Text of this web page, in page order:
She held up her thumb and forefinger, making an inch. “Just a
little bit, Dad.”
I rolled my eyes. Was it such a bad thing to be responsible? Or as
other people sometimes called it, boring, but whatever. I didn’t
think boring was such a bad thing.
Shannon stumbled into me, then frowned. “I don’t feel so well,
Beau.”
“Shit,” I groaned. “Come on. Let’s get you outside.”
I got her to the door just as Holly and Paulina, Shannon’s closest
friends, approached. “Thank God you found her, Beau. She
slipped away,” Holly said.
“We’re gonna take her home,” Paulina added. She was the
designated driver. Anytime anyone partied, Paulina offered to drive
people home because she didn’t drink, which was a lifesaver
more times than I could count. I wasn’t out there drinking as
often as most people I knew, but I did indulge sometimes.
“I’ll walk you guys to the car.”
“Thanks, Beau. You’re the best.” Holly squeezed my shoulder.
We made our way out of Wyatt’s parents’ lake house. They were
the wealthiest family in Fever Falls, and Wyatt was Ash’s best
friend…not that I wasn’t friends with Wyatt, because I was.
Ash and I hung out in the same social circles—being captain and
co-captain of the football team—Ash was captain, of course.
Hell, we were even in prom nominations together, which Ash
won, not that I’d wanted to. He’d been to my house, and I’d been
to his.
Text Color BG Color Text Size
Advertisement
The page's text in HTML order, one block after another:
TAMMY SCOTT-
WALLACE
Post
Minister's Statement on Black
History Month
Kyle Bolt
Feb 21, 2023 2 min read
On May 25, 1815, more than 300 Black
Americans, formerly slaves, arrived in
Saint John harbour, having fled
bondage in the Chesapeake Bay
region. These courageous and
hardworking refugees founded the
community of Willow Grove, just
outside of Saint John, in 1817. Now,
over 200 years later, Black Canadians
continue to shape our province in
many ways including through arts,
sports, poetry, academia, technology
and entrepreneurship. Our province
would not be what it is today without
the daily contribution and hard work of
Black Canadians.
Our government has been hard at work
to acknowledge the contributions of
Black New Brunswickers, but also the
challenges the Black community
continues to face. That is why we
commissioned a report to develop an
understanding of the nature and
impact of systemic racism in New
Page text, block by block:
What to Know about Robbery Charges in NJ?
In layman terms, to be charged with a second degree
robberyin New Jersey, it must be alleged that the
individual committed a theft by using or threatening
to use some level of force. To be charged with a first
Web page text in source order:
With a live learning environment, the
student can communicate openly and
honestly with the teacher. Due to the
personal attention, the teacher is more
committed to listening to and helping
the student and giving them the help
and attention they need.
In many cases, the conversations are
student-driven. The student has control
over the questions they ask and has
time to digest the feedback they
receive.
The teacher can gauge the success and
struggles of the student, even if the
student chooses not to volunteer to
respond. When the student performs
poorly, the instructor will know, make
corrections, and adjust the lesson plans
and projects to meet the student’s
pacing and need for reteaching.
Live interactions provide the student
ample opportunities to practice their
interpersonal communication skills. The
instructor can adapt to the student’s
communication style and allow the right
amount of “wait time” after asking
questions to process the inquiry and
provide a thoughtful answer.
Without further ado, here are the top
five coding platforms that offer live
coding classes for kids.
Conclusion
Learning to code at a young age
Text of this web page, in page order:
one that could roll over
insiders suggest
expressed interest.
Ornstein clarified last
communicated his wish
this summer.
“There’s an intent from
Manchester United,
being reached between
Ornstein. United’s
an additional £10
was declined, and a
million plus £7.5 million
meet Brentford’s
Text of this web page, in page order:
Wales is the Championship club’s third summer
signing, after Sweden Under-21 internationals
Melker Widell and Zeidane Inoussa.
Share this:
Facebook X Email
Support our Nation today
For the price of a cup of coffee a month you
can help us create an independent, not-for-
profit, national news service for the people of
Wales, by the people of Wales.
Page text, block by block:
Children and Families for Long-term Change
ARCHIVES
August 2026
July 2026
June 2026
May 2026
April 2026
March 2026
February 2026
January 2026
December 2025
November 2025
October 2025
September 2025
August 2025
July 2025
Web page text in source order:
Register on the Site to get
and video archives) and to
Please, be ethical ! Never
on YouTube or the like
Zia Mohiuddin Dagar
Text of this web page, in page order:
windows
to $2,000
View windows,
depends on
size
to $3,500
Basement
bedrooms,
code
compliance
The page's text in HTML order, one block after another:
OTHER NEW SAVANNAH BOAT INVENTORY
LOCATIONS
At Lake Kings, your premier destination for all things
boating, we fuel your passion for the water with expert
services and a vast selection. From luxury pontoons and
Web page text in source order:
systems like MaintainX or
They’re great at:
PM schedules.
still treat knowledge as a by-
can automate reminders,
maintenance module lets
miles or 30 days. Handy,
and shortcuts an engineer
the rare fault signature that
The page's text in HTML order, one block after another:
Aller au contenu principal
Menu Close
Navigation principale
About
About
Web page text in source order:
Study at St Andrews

◇ ◇ ◇

=== Exercise requirements ===
Among the entries above, find the line with "communicated his wish" and the line with "Facebook X Email"; give again exactly these two lines and all lines between them.

=== Response to the task ===
communicated his wish
this summer.
“There’s an intent from
Manchester United,
being reached between
Ornstein. United’s
an additional £10
was declined, and a
million plus £7.5 million
meet Brentford’s
Text of this web page, in page order:
Wales is the Championship club’s third summer
signing, after Sweden Under-21 internationals
Melker Widell and Zeidane Inoussa.
Share this:
Facebook X Email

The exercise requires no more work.